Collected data
========================================

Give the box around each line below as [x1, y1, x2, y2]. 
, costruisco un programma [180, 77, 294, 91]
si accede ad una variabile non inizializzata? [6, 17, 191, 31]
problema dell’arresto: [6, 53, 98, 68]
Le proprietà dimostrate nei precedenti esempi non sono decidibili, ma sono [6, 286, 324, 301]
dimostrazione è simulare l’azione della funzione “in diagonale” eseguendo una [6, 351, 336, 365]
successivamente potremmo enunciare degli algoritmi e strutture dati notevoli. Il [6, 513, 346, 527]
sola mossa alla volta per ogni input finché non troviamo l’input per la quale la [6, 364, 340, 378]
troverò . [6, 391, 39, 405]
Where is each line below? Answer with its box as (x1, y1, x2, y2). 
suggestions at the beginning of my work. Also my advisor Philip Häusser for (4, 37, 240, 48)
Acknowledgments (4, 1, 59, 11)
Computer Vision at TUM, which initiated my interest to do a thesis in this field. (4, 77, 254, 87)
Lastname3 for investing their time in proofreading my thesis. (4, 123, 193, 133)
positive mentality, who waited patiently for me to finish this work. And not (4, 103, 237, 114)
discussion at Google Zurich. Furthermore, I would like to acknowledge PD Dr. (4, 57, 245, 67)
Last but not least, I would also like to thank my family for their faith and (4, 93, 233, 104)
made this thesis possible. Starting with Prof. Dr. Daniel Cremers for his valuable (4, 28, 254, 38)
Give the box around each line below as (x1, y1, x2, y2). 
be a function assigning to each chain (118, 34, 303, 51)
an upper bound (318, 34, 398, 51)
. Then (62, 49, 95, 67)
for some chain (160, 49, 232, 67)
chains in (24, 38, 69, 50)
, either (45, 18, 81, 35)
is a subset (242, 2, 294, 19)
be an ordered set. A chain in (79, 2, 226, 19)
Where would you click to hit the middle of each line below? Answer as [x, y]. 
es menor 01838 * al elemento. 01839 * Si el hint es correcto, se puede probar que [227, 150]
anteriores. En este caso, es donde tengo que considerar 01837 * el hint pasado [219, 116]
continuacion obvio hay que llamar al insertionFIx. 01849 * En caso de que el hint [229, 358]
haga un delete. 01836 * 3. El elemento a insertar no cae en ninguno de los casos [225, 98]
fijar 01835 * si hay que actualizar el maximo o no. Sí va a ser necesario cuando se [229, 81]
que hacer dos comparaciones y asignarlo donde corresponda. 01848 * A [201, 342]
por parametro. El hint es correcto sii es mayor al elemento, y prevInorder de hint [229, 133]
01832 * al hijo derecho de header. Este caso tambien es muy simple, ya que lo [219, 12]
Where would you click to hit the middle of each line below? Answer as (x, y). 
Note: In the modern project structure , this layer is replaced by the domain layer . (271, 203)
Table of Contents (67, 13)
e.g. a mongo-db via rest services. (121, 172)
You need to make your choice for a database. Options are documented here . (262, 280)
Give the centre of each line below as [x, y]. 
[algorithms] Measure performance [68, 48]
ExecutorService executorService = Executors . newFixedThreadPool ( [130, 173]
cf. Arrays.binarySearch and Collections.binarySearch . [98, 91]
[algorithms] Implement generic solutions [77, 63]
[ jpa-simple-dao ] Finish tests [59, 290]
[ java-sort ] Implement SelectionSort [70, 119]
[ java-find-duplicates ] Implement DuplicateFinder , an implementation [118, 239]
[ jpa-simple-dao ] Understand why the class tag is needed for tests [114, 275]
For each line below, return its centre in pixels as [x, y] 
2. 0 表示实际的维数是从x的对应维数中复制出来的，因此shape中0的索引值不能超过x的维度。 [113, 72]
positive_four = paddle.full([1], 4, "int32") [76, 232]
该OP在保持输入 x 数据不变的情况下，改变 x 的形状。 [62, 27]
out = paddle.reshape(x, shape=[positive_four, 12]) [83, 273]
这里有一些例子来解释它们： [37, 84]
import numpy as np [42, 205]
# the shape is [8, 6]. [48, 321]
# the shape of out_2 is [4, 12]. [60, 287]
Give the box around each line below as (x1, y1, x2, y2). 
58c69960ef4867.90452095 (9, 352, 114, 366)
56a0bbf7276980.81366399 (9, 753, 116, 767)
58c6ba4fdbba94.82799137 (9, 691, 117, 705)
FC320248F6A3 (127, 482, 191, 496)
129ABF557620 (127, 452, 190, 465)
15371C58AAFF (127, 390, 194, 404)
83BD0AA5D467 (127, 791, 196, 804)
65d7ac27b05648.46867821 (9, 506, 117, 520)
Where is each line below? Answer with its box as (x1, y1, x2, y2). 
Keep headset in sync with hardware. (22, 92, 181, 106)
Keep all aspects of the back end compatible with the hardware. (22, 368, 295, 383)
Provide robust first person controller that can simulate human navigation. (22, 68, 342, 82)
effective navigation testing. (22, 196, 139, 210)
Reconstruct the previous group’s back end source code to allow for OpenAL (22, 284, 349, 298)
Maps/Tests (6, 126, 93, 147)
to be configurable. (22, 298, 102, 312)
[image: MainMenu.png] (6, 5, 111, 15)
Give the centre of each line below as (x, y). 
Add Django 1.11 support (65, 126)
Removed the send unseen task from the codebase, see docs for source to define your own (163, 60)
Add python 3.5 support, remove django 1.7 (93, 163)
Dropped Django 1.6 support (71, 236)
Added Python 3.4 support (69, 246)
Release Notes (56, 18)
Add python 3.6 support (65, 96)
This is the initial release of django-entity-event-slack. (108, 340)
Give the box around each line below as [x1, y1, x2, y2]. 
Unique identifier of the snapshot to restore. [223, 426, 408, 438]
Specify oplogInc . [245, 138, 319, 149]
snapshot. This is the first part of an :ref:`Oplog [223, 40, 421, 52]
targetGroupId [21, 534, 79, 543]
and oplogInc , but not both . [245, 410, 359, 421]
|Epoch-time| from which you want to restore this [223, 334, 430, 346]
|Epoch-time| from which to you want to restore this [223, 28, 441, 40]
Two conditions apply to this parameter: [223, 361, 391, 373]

========================================

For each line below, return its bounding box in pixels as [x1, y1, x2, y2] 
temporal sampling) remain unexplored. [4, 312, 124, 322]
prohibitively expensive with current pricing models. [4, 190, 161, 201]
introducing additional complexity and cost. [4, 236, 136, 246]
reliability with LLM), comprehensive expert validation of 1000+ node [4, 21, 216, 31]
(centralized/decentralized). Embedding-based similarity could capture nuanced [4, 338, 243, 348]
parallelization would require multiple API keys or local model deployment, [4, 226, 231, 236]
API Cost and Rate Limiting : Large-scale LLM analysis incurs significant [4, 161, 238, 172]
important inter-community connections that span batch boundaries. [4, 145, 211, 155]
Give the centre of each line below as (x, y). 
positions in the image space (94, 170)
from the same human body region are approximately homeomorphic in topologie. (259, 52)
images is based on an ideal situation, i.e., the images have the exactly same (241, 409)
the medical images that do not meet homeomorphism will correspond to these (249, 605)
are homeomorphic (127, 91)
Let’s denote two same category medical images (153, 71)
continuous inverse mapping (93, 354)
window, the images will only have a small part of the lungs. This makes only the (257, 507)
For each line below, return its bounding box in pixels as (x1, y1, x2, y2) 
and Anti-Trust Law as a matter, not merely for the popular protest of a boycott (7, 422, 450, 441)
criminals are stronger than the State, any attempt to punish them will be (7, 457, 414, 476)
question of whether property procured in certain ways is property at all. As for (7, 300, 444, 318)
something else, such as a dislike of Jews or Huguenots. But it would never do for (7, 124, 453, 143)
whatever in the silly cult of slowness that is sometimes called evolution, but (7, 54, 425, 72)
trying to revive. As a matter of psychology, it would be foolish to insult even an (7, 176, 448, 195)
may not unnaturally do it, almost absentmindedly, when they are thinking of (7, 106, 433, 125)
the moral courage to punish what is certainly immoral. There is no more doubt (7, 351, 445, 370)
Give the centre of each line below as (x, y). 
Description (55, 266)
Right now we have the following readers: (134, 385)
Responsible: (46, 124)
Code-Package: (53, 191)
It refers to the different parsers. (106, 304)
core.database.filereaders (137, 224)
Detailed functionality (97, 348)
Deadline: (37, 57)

========================================

Exercise objective »
Each line carrying the string "click" should be copied out from the entries.

Answer for the task »
Where would you click to hit the middle of each line below? Answer as [x, y]. 
Where would you click to hit the middle of each line below? Answer as (x, y). 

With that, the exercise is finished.